Alignment-free prediction of polygalacturonases with pseudofolding topological indices: experimental isolation from Coffea arabica and prediction of a new sequence.

Polygalacturonases (PGs) have called the attention of microbiology scientists and biotechnology or pharmaceutical industry because they are protein enzymes relevant to phytopathogens invasion, fruit ripening, and potential antimicrobial drug targets. Numeric Topological Indices (TIs) of protein pseudofolding lattices can be used as input for classification algorithms in Quantitative Structure-Activity Relationship (OSAR) studies. However, a comparative study of different OSAR models for PGs has not been reported. In this study, we calculated for the first time two classes of TIs (Spectral moments (pik) and Entropy (thetak) values) for the Markov matrices associated to pseudofolding lattices of 108 PGs and 100 non-PGs heterogeneous proteins. Afterward, we developed different linear classifiers based on Linear Discriminant Analysis (LDA) and four types of nonlinear Artificial Neural Networks (ANN).

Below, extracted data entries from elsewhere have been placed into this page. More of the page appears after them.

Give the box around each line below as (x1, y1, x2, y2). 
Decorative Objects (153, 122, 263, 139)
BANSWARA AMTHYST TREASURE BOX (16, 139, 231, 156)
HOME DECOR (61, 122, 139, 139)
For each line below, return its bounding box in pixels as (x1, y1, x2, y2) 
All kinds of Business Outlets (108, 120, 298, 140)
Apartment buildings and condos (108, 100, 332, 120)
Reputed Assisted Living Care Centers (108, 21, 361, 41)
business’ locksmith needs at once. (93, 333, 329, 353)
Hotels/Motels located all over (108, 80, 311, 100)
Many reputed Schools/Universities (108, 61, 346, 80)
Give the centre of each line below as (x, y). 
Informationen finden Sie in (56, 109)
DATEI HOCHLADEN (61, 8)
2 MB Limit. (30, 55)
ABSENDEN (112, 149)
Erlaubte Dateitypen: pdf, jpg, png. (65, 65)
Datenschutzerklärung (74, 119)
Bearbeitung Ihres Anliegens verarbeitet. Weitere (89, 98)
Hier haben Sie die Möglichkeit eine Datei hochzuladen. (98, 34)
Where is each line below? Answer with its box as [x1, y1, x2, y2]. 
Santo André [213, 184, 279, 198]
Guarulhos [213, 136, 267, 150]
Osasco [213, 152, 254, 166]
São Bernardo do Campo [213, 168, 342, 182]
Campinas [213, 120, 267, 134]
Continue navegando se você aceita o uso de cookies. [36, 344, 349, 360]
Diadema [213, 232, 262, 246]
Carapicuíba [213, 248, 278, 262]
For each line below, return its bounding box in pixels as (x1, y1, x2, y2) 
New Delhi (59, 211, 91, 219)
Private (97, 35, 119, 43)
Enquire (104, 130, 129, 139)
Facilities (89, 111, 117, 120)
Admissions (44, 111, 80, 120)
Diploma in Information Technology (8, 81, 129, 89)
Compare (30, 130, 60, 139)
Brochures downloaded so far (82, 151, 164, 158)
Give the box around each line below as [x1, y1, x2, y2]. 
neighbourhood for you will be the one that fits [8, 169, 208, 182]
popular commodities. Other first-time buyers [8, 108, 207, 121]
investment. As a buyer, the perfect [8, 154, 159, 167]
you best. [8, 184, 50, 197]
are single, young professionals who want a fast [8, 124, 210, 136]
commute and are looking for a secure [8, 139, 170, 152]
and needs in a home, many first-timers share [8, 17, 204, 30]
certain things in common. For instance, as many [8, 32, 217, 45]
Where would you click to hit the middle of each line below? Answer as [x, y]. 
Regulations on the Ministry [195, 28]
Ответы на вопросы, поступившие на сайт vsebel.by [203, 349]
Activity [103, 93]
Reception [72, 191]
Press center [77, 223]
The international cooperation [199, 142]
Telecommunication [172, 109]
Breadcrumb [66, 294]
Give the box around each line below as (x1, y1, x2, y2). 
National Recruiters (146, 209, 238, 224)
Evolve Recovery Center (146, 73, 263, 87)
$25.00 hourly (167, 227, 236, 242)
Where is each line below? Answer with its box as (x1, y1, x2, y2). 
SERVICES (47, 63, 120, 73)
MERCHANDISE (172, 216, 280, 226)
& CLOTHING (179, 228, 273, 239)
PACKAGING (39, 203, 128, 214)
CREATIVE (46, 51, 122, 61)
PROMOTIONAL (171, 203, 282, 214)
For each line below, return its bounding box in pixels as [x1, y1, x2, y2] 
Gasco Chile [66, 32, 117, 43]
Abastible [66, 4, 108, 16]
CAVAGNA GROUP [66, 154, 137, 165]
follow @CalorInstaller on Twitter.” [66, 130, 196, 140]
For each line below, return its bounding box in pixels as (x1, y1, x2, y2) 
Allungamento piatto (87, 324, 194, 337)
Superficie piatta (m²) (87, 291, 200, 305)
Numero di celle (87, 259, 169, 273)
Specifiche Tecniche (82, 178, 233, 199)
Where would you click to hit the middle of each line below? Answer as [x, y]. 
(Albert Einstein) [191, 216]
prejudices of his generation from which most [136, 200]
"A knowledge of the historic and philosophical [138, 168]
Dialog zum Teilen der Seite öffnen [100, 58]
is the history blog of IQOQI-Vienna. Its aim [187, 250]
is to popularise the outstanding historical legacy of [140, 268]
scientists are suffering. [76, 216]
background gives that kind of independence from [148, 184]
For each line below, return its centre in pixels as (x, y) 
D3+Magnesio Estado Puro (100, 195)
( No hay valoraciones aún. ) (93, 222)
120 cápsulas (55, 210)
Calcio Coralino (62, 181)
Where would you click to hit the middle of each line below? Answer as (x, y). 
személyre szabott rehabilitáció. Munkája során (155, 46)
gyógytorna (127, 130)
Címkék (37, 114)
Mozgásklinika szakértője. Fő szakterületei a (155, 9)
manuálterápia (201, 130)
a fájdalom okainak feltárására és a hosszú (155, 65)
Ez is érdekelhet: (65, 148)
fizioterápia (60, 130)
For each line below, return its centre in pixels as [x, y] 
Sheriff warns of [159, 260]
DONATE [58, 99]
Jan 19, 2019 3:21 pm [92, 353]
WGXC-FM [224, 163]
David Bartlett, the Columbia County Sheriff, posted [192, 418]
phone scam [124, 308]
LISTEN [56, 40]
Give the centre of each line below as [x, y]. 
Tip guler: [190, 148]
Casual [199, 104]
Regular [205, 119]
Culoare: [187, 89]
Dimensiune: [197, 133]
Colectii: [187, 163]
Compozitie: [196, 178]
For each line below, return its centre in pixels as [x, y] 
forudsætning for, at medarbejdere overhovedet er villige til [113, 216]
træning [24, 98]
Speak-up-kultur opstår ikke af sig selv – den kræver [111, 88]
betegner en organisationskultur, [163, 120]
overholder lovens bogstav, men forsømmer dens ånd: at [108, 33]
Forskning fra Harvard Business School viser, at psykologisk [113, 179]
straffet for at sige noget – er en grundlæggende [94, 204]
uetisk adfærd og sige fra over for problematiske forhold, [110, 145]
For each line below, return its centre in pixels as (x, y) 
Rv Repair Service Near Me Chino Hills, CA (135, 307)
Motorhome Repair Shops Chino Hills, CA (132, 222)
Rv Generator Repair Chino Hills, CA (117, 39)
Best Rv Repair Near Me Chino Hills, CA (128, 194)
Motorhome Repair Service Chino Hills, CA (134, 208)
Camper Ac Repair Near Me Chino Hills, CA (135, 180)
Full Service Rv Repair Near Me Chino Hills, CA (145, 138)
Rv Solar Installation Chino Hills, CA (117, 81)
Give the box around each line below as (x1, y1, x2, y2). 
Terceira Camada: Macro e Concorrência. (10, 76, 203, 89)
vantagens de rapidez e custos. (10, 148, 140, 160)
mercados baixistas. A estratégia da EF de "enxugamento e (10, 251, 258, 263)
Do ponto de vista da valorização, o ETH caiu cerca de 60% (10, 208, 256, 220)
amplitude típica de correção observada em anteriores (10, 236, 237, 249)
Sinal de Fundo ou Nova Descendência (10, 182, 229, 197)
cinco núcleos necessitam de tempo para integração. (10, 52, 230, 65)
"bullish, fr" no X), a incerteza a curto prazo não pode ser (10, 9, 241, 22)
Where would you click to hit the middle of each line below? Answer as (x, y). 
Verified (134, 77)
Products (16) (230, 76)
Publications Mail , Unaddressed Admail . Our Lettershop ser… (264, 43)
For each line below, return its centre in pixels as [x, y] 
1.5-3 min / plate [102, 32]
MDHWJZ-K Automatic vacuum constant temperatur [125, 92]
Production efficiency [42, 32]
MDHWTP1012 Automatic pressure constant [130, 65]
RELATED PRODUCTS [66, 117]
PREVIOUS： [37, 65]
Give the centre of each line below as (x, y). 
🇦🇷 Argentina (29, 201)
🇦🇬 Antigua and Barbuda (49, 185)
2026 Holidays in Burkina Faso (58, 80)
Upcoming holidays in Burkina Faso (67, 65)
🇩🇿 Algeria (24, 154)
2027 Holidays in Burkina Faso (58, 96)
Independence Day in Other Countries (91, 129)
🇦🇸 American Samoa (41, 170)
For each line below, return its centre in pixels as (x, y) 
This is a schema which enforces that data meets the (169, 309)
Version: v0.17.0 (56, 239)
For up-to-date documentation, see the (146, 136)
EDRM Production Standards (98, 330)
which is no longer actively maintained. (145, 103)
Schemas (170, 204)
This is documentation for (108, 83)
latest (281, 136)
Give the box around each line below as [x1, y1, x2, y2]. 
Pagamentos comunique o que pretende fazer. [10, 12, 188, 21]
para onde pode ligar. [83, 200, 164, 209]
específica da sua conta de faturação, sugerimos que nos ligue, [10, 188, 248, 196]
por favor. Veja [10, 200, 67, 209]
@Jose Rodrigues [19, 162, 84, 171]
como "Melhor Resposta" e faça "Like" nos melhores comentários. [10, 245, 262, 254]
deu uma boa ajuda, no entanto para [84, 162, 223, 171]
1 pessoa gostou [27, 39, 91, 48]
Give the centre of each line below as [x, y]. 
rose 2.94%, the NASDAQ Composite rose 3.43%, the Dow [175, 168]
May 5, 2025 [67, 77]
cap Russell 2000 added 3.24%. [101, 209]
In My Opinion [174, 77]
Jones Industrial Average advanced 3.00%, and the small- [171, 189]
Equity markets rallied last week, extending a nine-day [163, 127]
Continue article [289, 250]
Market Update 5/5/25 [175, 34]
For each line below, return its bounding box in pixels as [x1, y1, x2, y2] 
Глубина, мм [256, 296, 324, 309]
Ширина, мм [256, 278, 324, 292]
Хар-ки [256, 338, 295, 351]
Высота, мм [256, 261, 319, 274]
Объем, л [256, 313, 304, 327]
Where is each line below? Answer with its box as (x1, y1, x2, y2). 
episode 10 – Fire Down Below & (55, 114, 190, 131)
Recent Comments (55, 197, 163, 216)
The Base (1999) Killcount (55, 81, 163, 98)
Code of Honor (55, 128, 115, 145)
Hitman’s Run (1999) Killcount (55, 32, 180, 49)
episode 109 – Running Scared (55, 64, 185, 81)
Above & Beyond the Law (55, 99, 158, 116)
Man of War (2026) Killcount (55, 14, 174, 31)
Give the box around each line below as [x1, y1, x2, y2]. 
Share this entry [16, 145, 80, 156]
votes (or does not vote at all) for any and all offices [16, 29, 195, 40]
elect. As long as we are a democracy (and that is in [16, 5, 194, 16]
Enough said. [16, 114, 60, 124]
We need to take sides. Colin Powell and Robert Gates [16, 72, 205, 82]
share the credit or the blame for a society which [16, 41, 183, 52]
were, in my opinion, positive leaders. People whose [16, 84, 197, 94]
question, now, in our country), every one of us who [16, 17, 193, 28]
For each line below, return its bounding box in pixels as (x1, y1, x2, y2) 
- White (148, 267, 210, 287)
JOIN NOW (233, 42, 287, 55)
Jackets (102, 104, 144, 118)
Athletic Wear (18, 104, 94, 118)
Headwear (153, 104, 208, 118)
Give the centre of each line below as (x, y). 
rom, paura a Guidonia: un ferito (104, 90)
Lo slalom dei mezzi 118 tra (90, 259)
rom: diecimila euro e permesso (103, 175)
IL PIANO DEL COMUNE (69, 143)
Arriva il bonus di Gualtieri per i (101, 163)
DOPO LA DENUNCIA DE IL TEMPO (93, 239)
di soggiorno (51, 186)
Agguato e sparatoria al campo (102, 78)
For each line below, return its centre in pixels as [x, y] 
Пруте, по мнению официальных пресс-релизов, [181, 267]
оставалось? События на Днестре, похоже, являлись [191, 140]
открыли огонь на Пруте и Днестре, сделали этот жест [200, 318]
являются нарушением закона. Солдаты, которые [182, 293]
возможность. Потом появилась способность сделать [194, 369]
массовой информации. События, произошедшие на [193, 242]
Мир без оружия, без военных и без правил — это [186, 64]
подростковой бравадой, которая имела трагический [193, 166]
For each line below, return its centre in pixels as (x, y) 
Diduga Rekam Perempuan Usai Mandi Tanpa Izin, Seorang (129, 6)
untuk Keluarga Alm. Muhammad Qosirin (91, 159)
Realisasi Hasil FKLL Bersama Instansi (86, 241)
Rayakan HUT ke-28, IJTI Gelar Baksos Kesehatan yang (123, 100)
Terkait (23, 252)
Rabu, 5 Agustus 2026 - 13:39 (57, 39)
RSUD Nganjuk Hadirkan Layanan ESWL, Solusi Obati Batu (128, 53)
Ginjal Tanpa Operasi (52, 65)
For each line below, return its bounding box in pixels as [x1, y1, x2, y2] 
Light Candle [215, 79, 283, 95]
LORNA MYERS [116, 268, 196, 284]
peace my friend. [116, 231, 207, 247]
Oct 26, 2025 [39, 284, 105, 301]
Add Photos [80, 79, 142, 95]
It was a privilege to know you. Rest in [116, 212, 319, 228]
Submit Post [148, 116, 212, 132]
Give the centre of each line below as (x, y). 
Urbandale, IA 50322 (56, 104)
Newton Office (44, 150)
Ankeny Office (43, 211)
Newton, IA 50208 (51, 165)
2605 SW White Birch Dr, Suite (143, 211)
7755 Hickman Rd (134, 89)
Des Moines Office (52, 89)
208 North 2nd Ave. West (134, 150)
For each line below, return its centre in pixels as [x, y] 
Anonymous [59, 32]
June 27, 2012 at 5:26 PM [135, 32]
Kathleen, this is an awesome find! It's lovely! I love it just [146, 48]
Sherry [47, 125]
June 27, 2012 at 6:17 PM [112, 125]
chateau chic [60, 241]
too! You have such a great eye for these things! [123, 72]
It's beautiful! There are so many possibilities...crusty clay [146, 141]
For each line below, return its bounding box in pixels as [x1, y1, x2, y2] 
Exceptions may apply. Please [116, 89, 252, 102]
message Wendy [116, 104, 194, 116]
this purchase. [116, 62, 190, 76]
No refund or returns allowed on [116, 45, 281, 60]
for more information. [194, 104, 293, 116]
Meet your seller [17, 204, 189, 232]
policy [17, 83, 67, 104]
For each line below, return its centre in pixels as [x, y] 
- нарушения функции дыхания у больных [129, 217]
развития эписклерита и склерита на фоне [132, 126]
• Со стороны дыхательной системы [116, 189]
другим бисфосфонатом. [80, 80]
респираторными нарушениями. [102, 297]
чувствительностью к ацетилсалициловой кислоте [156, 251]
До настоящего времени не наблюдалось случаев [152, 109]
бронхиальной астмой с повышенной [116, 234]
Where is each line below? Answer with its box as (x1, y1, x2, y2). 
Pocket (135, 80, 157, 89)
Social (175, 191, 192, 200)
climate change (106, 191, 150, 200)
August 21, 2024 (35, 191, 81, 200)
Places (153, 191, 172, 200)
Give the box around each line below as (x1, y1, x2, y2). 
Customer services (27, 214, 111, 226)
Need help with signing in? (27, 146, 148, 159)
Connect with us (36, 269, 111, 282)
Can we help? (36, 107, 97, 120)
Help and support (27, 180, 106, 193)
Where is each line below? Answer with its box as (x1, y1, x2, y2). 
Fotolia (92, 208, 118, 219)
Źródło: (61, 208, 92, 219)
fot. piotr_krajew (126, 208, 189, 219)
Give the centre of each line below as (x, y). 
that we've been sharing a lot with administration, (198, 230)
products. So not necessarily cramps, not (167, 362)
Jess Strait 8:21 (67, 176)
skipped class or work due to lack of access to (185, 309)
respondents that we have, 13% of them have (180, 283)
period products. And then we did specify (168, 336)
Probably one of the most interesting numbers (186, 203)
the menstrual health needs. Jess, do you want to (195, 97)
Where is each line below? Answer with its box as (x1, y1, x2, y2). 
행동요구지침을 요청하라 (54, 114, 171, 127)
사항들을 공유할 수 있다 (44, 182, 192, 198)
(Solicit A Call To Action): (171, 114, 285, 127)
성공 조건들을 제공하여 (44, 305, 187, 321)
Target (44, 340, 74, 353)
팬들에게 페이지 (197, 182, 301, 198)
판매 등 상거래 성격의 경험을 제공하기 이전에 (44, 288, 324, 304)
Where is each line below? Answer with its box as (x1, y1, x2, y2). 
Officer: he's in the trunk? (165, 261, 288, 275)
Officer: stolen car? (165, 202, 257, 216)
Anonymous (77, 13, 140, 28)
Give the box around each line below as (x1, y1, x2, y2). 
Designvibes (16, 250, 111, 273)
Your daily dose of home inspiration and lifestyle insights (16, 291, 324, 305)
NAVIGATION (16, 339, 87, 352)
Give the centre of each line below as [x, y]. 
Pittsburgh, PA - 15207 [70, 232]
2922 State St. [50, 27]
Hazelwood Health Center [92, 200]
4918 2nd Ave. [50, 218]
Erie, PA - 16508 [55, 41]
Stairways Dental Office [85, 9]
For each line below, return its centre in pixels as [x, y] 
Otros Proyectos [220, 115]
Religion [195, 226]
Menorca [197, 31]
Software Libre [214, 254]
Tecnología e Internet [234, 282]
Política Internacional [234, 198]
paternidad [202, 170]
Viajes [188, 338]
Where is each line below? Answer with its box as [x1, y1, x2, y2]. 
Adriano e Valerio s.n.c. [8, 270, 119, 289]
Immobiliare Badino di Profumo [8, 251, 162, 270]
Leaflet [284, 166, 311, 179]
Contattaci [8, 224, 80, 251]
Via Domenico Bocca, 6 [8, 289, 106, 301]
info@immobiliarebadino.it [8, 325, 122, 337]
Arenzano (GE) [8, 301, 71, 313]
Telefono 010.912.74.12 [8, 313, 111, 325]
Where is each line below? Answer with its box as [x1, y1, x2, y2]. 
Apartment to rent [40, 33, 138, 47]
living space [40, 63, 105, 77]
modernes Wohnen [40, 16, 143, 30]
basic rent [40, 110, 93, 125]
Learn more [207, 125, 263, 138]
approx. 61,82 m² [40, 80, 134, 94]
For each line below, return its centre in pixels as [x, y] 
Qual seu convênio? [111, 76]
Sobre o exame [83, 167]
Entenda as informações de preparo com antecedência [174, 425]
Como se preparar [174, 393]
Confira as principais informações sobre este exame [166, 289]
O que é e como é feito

The pik-LDA model correctly classified 98.8% of PGs and 100% non-PGs used to train the model, as well as 98.1% of all sequences used as external validation series. The rk-LDA model was the more accurate and/or simpler found. In addition, we report for the first time the experimental isolation and successful prediction of a new PG sequence from Coffea arabica. This sequence was deposited in the GenBank by our group with accession number GDQ336394. The present type of models are an interesting alignment-free complement to alignment-based procedures.